Lucene is a full-text search API

xiaoxiao2021-03-06  70

Lucene is a full-text retrieval of API, which is more examples, and the cases of applications.

LUCENE and the references of this article.

This study, is practical, one is simple application, the other is the web application, the third is Chinese, four-related applications (Lucene homepage in Sandbox).

0, ready to work to Lucene's homepage download current stable version Lucene-1.2.tar.gz, unzipped, put two JAR files in the Lucene-1.2 directory Lucene-1.2.jar and Lucene-Demo2-1.2.jar After the appropriate directory, add it to the ClassPath environment variable.

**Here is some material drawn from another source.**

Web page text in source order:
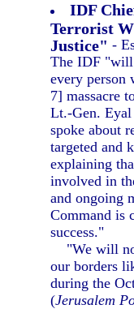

TAR ZXVF Lucene-1.2.tar.gz <---- decompression

CD Lucene-1.2

CP * .jar $ dp

<--- Store the directory of the JAR file, replace the actual directory according to the specific work requirements

ClassPath = $ ClassPath: $ dp / lucene-1.2.jar: $ dp / Lucene-demos-1.2.jar; Export ClassPath

If you don't want to log in every time you are logged in, you can edit / etc / profile or your own directory. Profile, add the last line of the file to the last line of the file. Windows settings, right-click "My Computer" on the desktop, select "Advanced" -> Environment Variable "-> Select ClassPath->" Edit ", add the full path name of the two JAR files in the input box, pay attention to separation The symbol is a semicolon (;). See the right figure.

1, run DEMO

$ java org.apache.lucene.Demo.indexfiles / usr / local / man / man1 /

<- Establish indexing of MAN files

Adding /usr/local/man/man1/mysql.1

...........

Adding /usr/local/man/man1/cvs.1

1614 Total MilliseConds

$ java org.apache.lucene.demo.searchfiles

<- Retrieve

Query: Password

Searching for: Password

7 Total Matching Documents

0. /usr/local/man/man1/mysql.1

......

6. /usr/local/man/man1/mysqlshow.1

Query:

Ok! Lucene stands in Demo runs successfully

The primary API function called by this DEMO program:

/ * About the main function of the index * /

File File = New File (Argv []);

Indexwriter Writer = New IndexWriter ("INDEX", New StandardAnalyzer (), true);

Document doc = new document (); doc.add (Field.Text ("path", file.getpath ()); doc.add ("Modified", Datefield.Timetostring (file.lastmodified ()) )); Fileinputstream is = new fileinputstream (f); Reader Reader = New BufferedReader (New InputStreamReader (IS)); Doc.Add (Field.Text ("Contents", Reader);

Writer.addDocument (DOC);

Writer.optimize (); Writer.close (); / * About the main function of retrieval * / seat searcher = new indexsearcher ("index"); analyzer analyzer = new standardanalyzer (); query query = queryparser.parse (lineforsearch, " Contents ", Analyzer; Hits Hits = Searcher.Search (query); for (int i = start; i

3. Run LuceneWeb assume that Tomcat is installed in the $ TOMCATHOME directory, replacing $ TOMCATHOME with a real directory when applying.

CD $ TOMCATHOME / WebApps

Mkdir Lucenedb

CD Lucenedb

Java Org.Apache.lucene.Demo.indexhtml -create -index $ TOMCAT / WebApps / Lucenedb ../examples

<- With a relative path "..", point to the location of the indexed file, two to display the URL of the index file, because the retrievalful JSP program is in the LuceneWeb subdirectory .Examples can be used in other real applications Directory name

CD ..

CP ~ / Lucene-1.2 / LuceneWeb.war.

<- LuceneWeb.war under your decompressed lucene-1.2 directory

../bin/shudown.sh

. ../bin/startup.sh

Then access http://yourdomain.com:8080/luceneweb through the client, if the browser should appear on the right. . Reclusion to the server

CD LuceneWeb

vi configuration.jsp

<- Change the value of indexlocation to "$ Tomcathome / WebApps / LuceneDB";

CD ..

Jar -ur Luceneweb.war Luceneweb

Go to the client, refresh the page, then enter the word to retrieve it. Unfortunately, this can only retrieve English words. And if the Title of the html page is Chinese characters, there is a problem. Figure.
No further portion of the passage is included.